Title: Reproducible Project 2
Author: Scott Semel
Date: October 23, 2015
# The csv file can be found here:
# https://d396qusza40orc.cloudfront.net/repdata%2Fdata%2FStormData.csv.bz2
# We are going to need these libraries.
library(data.table)
library(dplyr)
library(knitr)
require(data.table)
First check and see what the column headers are Can remove the lines with excessive text with this for easier reading but it's not necessary:
# dat=fread("repdata_data_StormData.csv", verbose=TRUE, drop = c("REMARKS","STATEOFFIC","COUNTYNAME","ZONENAMES"))
fread("repdata_data_StormData.csv", nrows=2)

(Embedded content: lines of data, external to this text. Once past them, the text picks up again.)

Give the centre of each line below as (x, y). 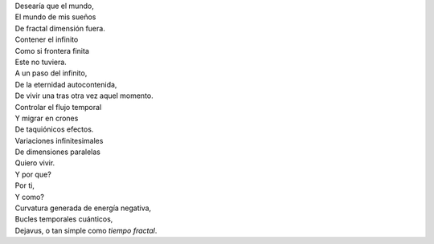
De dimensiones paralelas (57, 152)
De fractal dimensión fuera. (60, 28)
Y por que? (33, 174)
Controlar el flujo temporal (58, 107)
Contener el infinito (47, 39)
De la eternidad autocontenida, (66, 84)
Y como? (29, 197)
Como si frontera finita (52, 51)
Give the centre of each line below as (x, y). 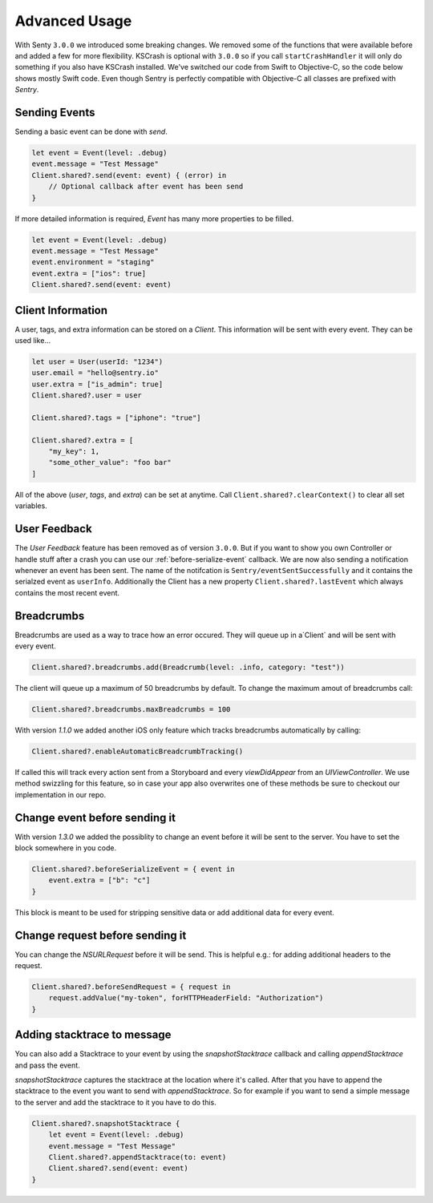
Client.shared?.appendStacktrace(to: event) (138, 1157)
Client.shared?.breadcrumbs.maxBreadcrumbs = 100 (131, 709)
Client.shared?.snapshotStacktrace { (106, 1123)
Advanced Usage (73, 21)
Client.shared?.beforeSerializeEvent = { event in (134, 869)
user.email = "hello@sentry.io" (95, 373)
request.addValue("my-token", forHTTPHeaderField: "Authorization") (186, 998)
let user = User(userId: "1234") (97, 361)
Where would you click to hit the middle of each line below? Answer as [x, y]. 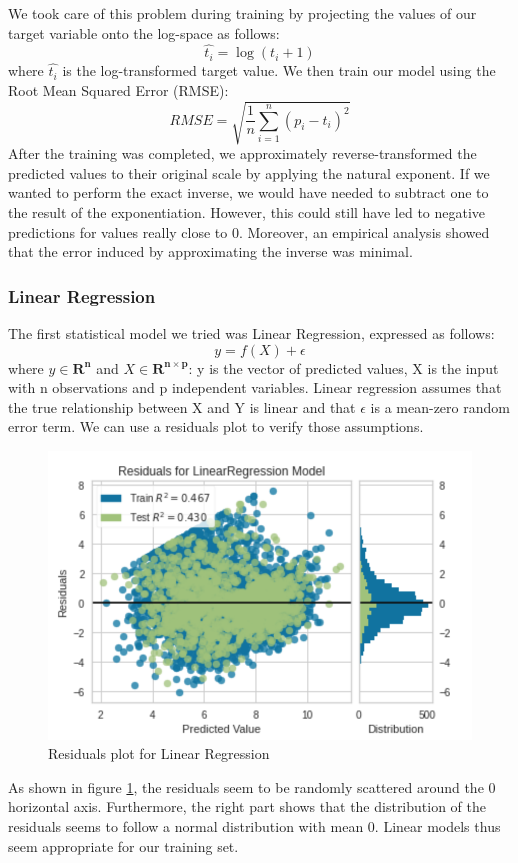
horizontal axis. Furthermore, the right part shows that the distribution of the [247, 806]
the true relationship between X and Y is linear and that [182, 406]
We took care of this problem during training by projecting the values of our [242, 13]
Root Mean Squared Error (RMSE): [118, 90]
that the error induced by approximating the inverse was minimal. [210, 251]
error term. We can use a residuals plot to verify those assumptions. [216, 426]
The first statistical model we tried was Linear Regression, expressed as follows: [251, 332]
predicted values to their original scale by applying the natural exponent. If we [249, 172]
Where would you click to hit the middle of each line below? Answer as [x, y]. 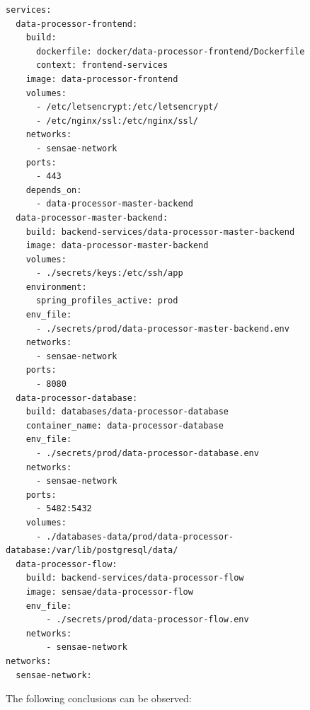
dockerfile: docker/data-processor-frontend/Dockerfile [170, 51]
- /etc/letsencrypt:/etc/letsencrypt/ [127, 107]
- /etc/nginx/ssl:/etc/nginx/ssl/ [117, 121]
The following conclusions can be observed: [99, 698]
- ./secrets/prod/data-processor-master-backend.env [162, 328]
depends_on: [54, 190]
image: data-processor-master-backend [117, 246]
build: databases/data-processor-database [127, 412]
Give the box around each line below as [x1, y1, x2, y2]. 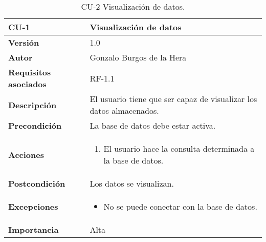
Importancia [8, 224, 59, 235]
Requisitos [8, 66, 51, 78]
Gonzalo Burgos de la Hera [90, 51, 187, 63]
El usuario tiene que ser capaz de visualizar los [90, 93, 257, 105]
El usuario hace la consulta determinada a [103, 143, 255, 154]
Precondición [8, 119, 62, 131]
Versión [8, 36, 39, 48]
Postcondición [8, 177, 65, 189]
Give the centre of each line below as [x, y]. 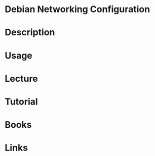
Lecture [22, 79]
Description [30, 33]
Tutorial [22, 101]
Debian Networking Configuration [77, 9]
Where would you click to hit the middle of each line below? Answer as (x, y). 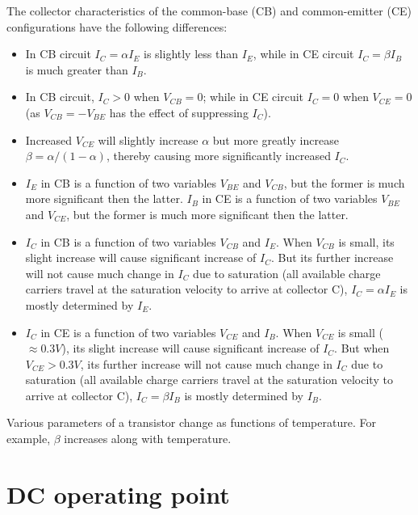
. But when (362, 348)
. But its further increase (332, 257)
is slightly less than (191, 54)
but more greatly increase (276, 139)
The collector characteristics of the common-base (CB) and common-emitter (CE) (209, 11)
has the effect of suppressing (179, 112)
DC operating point (118, 494)
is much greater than (77, 69)
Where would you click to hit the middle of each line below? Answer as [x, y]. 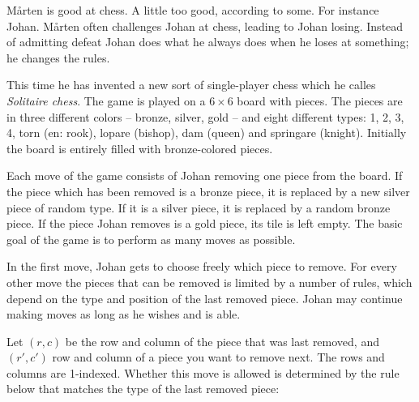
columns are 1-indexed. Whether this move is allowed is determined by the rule [203, 372]
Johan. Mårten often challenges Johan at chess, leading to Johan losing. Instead [205, 26]
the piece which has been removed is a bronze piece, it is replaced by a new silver [208, 191]
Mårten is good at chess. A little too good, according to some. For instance [193, 10]
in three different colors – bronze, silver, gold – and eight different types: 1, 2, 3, [205, 116]
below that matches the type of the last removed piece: [143, 389]
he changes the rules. [58, 57]
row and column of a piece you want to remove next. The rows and [218, 357]
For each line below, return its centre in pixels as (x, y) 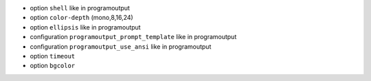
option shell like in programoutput (80, 8)
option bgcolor (53, 66)
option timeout (53, 56)
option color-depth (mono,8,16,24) (81, 18)
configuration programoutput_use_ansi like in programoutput (121, 46)
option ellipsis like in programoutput (85, 27)
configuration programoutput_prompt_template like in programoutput (133, 37)
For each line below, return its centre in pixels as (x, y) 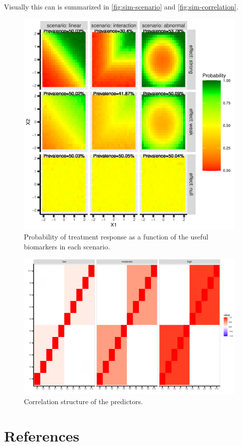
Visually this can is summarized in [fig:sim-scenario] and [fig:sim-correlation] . (121, 6)
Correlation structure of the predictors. (83, 401)
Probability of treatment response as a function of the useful (116, 237)
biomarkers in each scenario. (67, 246)
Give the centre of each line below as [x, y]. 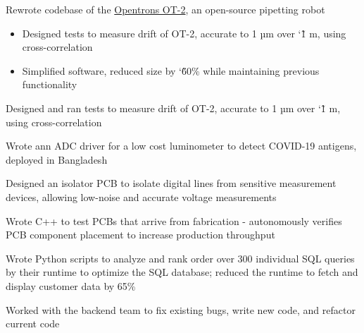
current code [33, 323]
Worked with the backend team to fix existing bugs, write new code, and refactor [181, 309]
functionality [50, 84]
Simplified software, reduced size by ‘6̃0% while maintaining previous [171, 70]
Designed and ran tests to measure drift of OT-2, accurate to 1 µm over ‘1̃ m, [173, 108]
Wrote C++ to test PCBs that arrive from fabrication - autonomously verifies [174, 220]
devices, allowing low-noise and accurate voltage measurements [141, 196]
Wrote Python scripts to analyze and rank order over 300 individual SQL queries [180, 258]
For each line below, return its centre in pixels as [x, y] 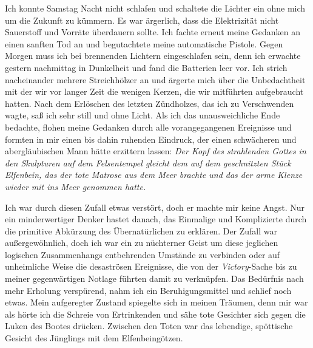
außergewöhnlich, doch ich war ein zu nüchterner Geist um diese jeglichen [142, 243]
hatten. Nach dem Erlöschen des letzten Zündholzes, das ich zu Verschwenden [150, 103]
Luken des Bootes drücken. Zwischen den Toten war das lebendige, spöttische [149, 326]
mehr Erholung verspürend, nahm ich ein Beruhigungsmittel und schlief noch [148, 290]
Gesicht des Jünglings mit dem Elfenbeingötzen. [94, 338]
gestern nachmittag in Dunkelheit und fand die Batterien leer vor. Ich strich [146, 67]
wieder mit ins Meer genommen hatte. [76, 186]
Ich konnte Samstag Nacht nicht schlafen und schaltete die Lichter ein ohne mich [155, 8]
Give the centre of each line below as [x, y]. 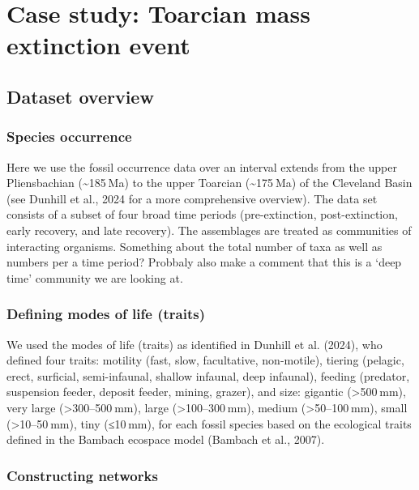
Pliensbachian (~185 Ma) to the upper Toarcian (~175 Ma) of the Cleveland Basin [209, 183]
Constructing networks [82, 475]
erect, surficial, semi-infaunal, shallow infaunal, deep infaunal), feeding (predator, [208, 375]
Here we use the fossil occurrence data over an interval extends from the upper [202, 166]
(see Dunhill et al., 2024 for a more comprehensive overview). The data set [192, 198]
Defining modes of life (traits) [106, 314]
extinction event [98, 45]
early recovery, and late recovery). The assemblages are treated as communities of [209, 230]
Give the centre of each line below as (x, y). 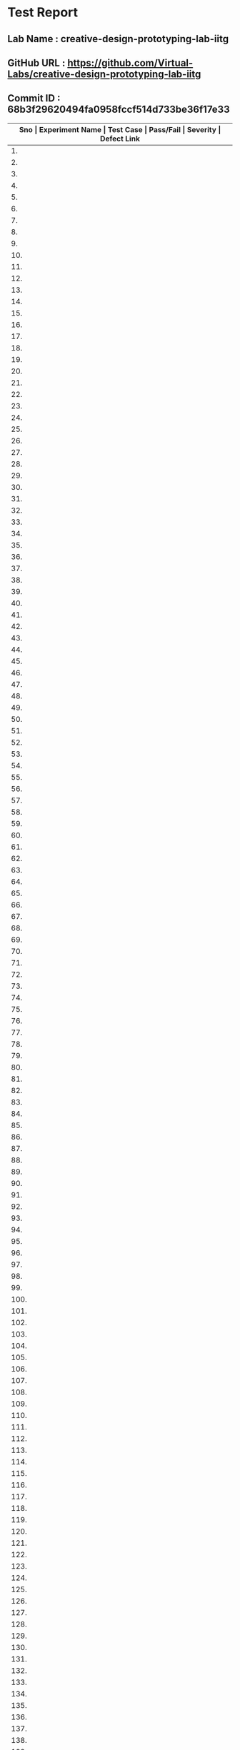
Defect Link (120, 139)
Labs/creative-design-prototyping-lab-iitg (104, 74)
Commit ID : (34, 98)
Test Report (43, 12)
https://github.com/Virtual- (130, 62)
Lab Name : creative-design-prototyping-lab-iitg (118, 39)
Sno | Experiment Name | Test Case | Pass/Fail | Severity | (120, 129)
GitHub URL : (36, 62)

## STATE__ BGN_DATE BGN_TIME TIME_ZONE COUNTY COUNTYNAME STATE
## 1: 1 4/18/1950 0:00:00 0130 CST 97 MOBILE AL
## 2: 1 4/18/1950 0:00:00 0145 CST 3 BALDWIN AL
## EVTYPE BGN_RANGE BGN_AZI BGN_LOCATI END_DATE END_TIME COUNTY_END
## 1: TORNADO 0 NA NA NA NA 0
## 2: TORNADO 0 NA NA NA NA 0
## COUNTYENDN END_RANGE END_AZI END_LOCATI LENGTH WIDTH F MAG FATALITIES
## 1: NA 0 NA NA 14 100 3 0 0
## 2: NA 0 NA NA 2 150 2 0 0
## INJURIES PROPDMG PROPDMGEXP CROPDMG CROPDMGEXP WFO STATEOFFIC ZONENAMES
## 1: 15 25.0 K 0 NA NA NA NA
## 2: 0 2.5 K 0 NA NA NA NA
## LATITUDE LONGITUDE LATITUDE_E LONGITUDE_ REMARKS REFNUM
## 1: 3040 8812 3051 8806 NA 1
## 2: 3042 8755 0 0 NA 2
dat=fread("repdata_data_StormData.csv")
##
Read 43.4% of 967216 rows
Read 69.3% of 967216 rows
Read 89.9% of 967216 rows
Read 902297 rows and 37 (of 37) columns from 0.523 GB file in 00:00:05
## Warning in fread("repdata_data_StormData.csv"): Read less rows (902297)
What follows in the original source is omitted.